Every new ESP32 chip creates a gold rush for tutorials, libraries, and example code. The S31’s new peripherals (USB 2.0 HS, hardware JPEG, 2D accelerator) will need community libraries. First movers get the GitHub stars, the blog traffic, and the consulting gigs.

:brain: Example: A dev in Warsaw wrote the first popular MicroPython camera library for the ESP32-S3 in 2022. That library now has 2.1K GitHub stars. He parlayed it into a $8K/month embedded consulting practice — clients find him through the repo.

:chart_increasing: Timeline: Start with ESP-IDF docs the day they publish S31 support. First library published within weeks = permanent SEO advantage.

📊 Build a LE Audio Product Before the Big Brands Wake Up

Bluetooth 5.4 with LE Audio means you can build multi-room audio devices, hearing aid accessories, or broadcast audio systems on a $4 chip. The big consumer electronics brands are still shipping BLE 5.0. You can be faster.

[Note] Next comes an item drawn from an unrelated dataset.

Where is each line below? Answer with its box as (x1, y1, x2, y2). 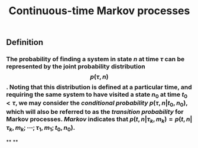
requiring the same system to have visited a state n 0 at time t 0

:brain: Example: A hardware startup in Taipei prototyped a Bluetooth LE Audio conference speakerphone using the Nordic nRF5340 ($7 chip). Ran a Crowd Supply campaign, hit $31K. The ESP32-S31 at ~$4 would’ve cut their per-unit cost by roughly $8, which at 500 units is $4,000 back in their pocket.

:chart_increasing: Timeline: 3-4 months after SDK support drops. LE Audio is still early enough that a working product demo gets attention from distributors.

🛠️ Follow-Up Actions
Step Action
1 Bookmark the ESP-IDF GitHub — watch for S31 branch/support
2 Contact Espressif sales for early samples if you have a commercial project
3 Join the ESP32 forum and r/esp32 — first reports from early devs will appear there
4 Study the Matter SDK — this chip was built for it
5 Compare pricing when modules hit LCSC/DigiKey — the S3 module runs ~$4, expect similar

:high_voltage: Quick Hits

Want to… Do this
:house: Build a smart home hub Wait for S31 dev boards → one chip handles Wi-Fi + Zigbee + Thread + BLE
:factory: Wire up industrial sensors Use the gigabit Ethernet MAC → no external PHY needed
:speaker_high_volume: Make a LE Audio product Prototype with BLE 5.4 + LE Audio → beat the big brands to market
:laptop: Become the go-to expert Write the first ESP-IDF library for a new S31 peripheral → collect consulting leads
:camera: Build a camera gadget DVP camera + hardware JPEG + 64MB PSRAM → actual vision projects on $15 of hardware

A $4 chip with more radios than a ham radio convention. And it still can’t run Linux. Beautiful.